**What the exercise asks**
In the data below, find the line that contains "Detection area 55" and the line that contains "medical technology as". Copy both, plus every line between them, exactly.

[Records from a dataset]
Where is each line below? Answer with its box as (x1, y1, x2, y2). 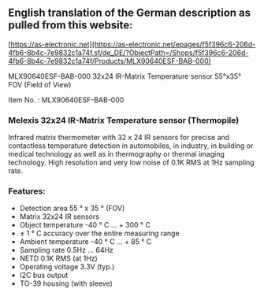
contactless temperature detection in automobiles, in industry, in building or (8, 141, 254, 150)
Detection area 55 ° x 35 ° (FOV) (19, 204, 125, 213)
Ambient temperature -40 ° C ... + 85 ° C (19, 237, 152, 246)
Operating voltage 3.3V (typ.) (19, 262, 115, 272)
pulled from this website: (8, 19, 133, 32)
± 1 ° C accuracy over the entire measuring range (19, 228, 180, 239)
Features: (8, 186, 46, 197)
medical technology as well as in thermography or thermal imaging (8, 150, 225, 159)
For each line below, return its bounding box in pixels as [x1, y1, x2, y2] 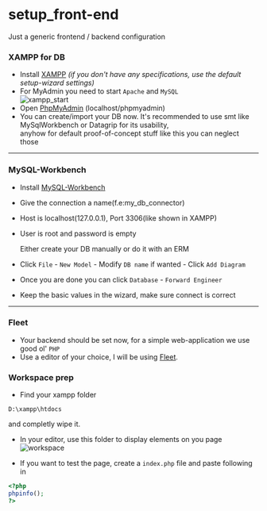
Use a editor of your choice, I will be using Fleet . [19, 352, 179, 362]
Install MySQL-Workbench [19, 182, 106, 192]
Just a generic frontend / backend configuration [8, 32, 165, 41]
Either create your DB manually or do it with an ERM [19, 244, 189, 253]
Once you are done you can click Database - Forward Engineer [19, 275, 222, 284]
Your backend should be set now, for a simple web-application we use [19, 335, 250, 344]
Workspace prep [8, 371, 74, 382]
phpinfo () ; [8, 490, 44, 498]
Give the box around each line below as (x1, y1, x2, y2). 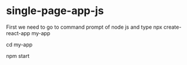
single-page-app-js (6, 4, 104, 18)
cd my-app (6, 41, 33, 48)
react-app (6, 29, 31, 36)
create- (163, 23, 182, 30)
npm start (6, 52, 30, 59)
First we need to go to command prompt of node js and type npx (6, 23, 163, 30)

**Task output**
Detection area 55 ° x 35 ° (FOV) (19, 204, 125, 213)
Ambient temperature -40 ° C ... + 85 ° C (19, 237, 152, 246)
Operating voltage 3.3V (typ.) (19, 262, 115, 272)
pulled from this website: (8, 19, 133, 32)
± 1 ° C accuracy over the entire measuring range (19, 228, 180, 239)
Features: (8, 186, 46, 197)
medical technology as well as in thermography or thermal imaging (8, 150, 225, 159)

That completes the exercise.